C++で逆ダイヤモンドパターンを出力するプログラムの作り方を解説
はじめに
このチュートリアルでは、C++を使って逆ダイヤモンドパターンをコンソールに出力するプログラムについて解説します。
入力として整数 N が与えられ、高さが 2N-1 行となる逆ダイヤモンド型のパターンを表示するのが目標です。星印(*)と空白を組み合わせて、中央がくぼんだ美しい逆ダイヤモンドの形を作り上げます。
パターンの構造を理解する
逆ダイヤモンドパターンは、上半分と下半分の2つの部分に分けて考えると理解しやすくなります。
- 上半分: 行が下に進むごとに、左右の星(*)が1つずつ減り、中央の空白が2つずつ広がっていきます。
- 下半分: 上半分とは逆に、行が進むごとに星が1つずつ増え、中央の空白が2つずつ狭まっていきます。

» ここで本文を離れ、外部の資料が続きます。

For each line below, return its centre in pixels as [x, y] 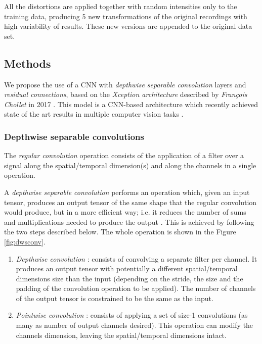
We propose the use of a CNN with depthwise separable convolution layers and [125, 84]
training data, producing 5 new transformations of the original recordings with [126, 16]
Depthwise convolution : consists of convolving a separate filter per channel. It [137, 258]
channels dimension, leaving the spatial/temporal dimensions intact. [121, 335]
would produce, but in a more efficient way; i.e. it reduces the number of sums [125, 212]
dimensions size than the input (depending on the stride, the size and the [129, 278]
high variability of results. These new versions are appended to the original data [128, 26]
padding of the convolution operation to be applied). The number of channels [136, 288]
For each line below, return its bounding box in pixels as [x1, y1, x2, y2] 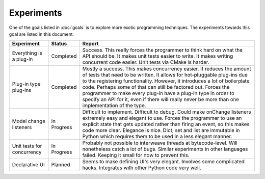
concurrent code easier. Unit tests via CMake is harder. [82, 59, 210, 66]
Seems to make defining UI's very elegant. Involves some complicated [82, 158, 245, 165]
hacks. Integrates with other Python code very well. [82, 164, 201, 171]
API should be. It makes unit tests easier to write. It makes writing [82, 53, 233, 60]
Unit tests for [12, 143, 42, 150]
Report [82, 40, 99, 47]
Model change [12, 118, 46, 125]
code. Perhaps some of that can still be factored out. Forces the [82, 84, 230, 91]
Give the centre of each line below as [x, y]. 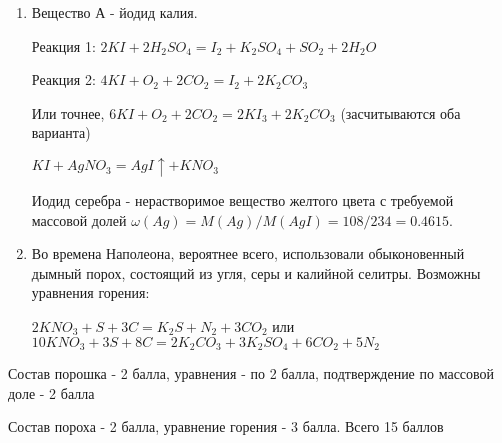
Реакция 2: [63, 79]
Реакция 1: [63, 45]
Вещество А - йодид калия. [114, 12]
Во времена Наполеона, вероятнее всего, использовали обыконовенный [248, 253]
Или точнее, [68, 112]
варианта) [61, 132]
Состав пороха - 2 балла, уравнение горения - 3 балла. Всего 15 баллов [226, 426]
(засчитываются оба [400, 112]
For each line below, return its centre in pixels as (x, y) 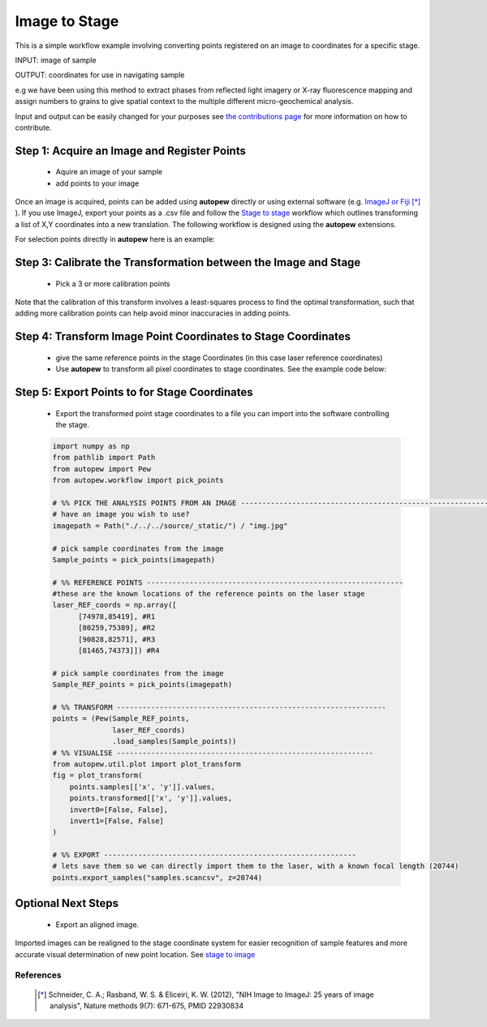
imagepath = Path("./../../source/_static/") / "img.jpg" (170, 526)
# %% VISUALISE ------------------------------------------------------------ (213, 753)
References (38, 975)
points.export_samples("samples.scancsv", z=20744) (157, 877)
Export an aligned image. (97, 924)
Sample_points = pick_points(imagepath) (134, 559)
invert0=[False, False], (119, 810)
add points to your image (97, 183)
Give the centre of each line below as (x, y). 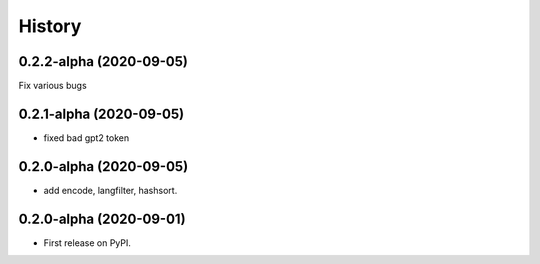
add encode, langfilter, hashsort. (110, 190)
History (50, 26)
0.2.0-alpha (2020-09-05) (103, 166)
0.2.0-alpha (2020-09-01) (102, 218)
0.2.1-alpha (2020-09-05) (101, 113)
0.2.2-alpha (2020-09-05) (103, 61)
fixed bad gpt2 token (86, 137)
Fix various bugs (52, 86)
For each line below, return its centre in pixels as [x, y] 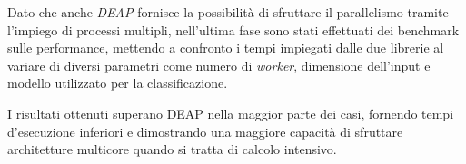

各行は「左側の三角形」「中央の空白」「右側の三角形」という3つのパーツで構成されており、それぞれを独立したforループで出力します。
C++サンプルコード
#include<bits/stdc++.h>
using namespace std;
// 逆ダイヤモンドパターンを出力する関数
void printDiamond(int n){
cout<<endl;
int i, j = 0;
// 上半分のループ
for (i = 0; i < n; i++) {
// 左側の三角形
for (j = i; j < n; j++)
cout<<"*";
// 中央の空白部分
for (j = 0; j < 2 * i + 1; j++)
cout<<" ";
// 右側の三角形
for (j = i; j < n; j++)
cout<<"*";
cout<<endl;
}
// 下半分のループ
for (i = 0; i < n - 1; i++) {
// 左側の三角形
for (j = 0; j < i + 2; j++)
cout<<"*";
// 中央の空白部分
for (j = 0; j < 2 * (n - 1 - i) - 1; j++)
cout<<" ";
// 右側の三角形
for (j = 0; j < i + 2; j++)
cout<<"*";
cout<<endl;
}
cout<<endl;
}
int main(){
int n = 5;
printDiamond(n);
return 0;
}
実行結果
N = 5 を指定して実行した場合、以下のような出力が得られます。
***** ***** **** **** *** *** ** ** * * ** ** *** *** **** **** ***** *****
コードの解説
このプログラムのロジックを、上半分と下半分に分けて詳しく見ていきましょう。
上半分の出力ロジック
i 番目の行(0始まり)では、次の要素を出力します。
- 左右それぞれに (n - i) 個の星(*)
- 中央に (2i + 1) 個の空白
これにより、行が進むごとに星が減り、中央の空白が広がっていく形状が実現されます。
下半分の出力ロジック
i 番目の行(0始まり)では、上半分とは逆の処理を行います。
- 左右それぞれに (i + 2) 個の星(*)
- 中央に 2(n - 1 - i) - 1 個の空白
下半分は n - 1 行で構成されているため、全体の行数は n + (n - 1) = 2n - 1 行となり、要件どおりの高さになります。
計算量について
各行の出力には最大 O(n) の処理が必要となるため、プログラム全体の時間計算量は O(n²) です。
まとめ
本記事では、C++で逆ダイヤモンドパターンを出力する方法を解説しました。ネストしたforループを組み合わせることで、複雑に見えるパターンもシンプルに実装できます。この考え方は、ピラミッド型やひし形など、他のパターン出力問題にも応用できるので、ぜひマスターしておきましょう。